In 2019, 18 million British tourists visited Spain, representing 23 percent of the total number of international visitors.


Can Spain’s vaccine campaign catch up in time?

With the weekend’s vaccine figures not fully counted yet, the latest figures from Friday April 10th show that more than 10 million vaccine doses have been administered in Spain since December 27th, with 3 million people (only 6.5 percent of the population) receiving the full inoculation.  

Fifteen percent of the population has received at least one dose. 

Spain hopes to vaccinate 22 million people in the second quarter of 2021. 

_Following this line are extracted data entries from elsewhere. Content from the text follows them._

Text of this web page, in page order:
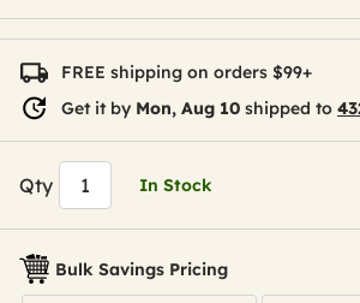
FREE shipping on orders $99+
Get it by Mon, Aug 10 shipped to
Qty In Stock
Bulk Savings Pricing
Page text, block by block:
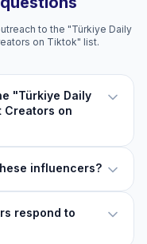
to the "Türkiye Daily
on Tiktok" list.
"Türkiye Daily
Creators on
influencers?
respond to
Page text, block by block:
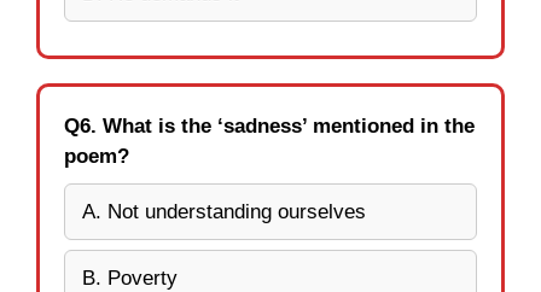
Q6. What is the ‘sadness’ mentioned in the
poem?
A. Not understanding ourselves
B. Poverty
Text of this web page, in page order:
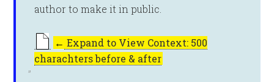
author to make it in public.
← Expand to View Context: 500
charachters before & after
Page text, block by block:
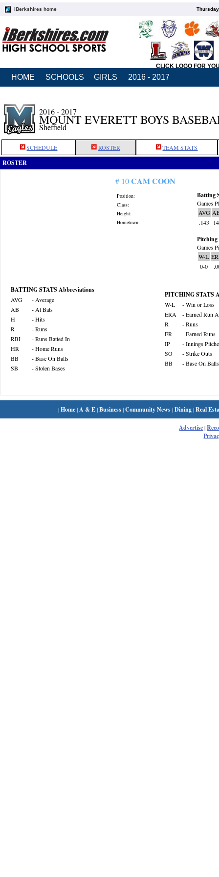
iBerkshires home
CLICK LOGO FOR
HOME SCHOOLS GIRLS 2016 - 2017
2016 - 2017
MOUNT EVERETT BOYS
Sheffield
SCHEDULE ROSTER TEAM STATS
ROSTER
# 10CAM COON
Position:
Class:
Height:
Hometown:
Batting
Games
AVG
.143
14
Pitching
Games
W-L
0-0
BATTING STATS Abbreviations
AVG
- Average
AB
- At Bats
H
- Hits
R
- Runs
RBI
- Runs Batted In
HR
- Home Runs
BB
- Base On Balls
SB
- Stolen Bases
PITCHING STATS
W-L
- Win or Loss
ERA
- Earned Run
R
- Runs
ER
- Earned Runs
IP
- Innings
SO
- Strike Outs
BB
- Base On Balls
|Home| A & E|Business|Community News|Dining|Real
Advertise|
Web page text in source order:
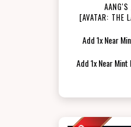
AANG'S
[AVATAR: THE
Add 1x Near
Add 1x Near
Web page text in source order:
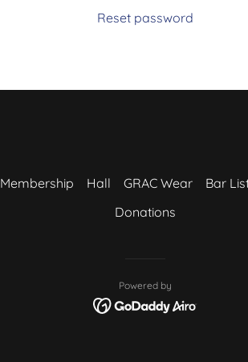
Reset password
Membership Hall GRAC Wear Bar
Donations
Powered by
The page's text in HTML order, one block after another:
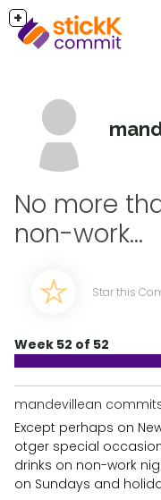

On April 6th, Prime Minister Pedro Sánchez said that by the end of August 70 percent of Spain’s 47 million inhabitants will have been vaccinated.

Back in March the Spanish government said it would allow tourists to visit Spain as soon as 30 to 40 percent of its population has been vaccinated, backtracking on its previous plan to open up when the vaccine rollout was 70 percent complete.

But despite Spain’s willingness to bring back tourists before the vaccine campaign is in its final stages, it is unlikely to make a difference to the UK’s Global Travel Taskforce when it releases its first list of ‘safe destinations’ in early May.

Spanish health authorities have been able to pick up the pace of inoculation in recent days, beating the record for daily administered doses with 336,846 on Wednesday April 7th and then 456,682 the following day.

But the objective of inoculating all its over 80s by March wasn’t met, and as with a number of other EU nations, there have been setbacks along the way which have put the brakes on the vaccine rollout just as it was speeding up. 

Spain’s cumulative fortnightly infection rate has also increased since (and before) Easter, going from 128 cases per 100,000 people on March 23rd to 182 per 100,000 on April 11th.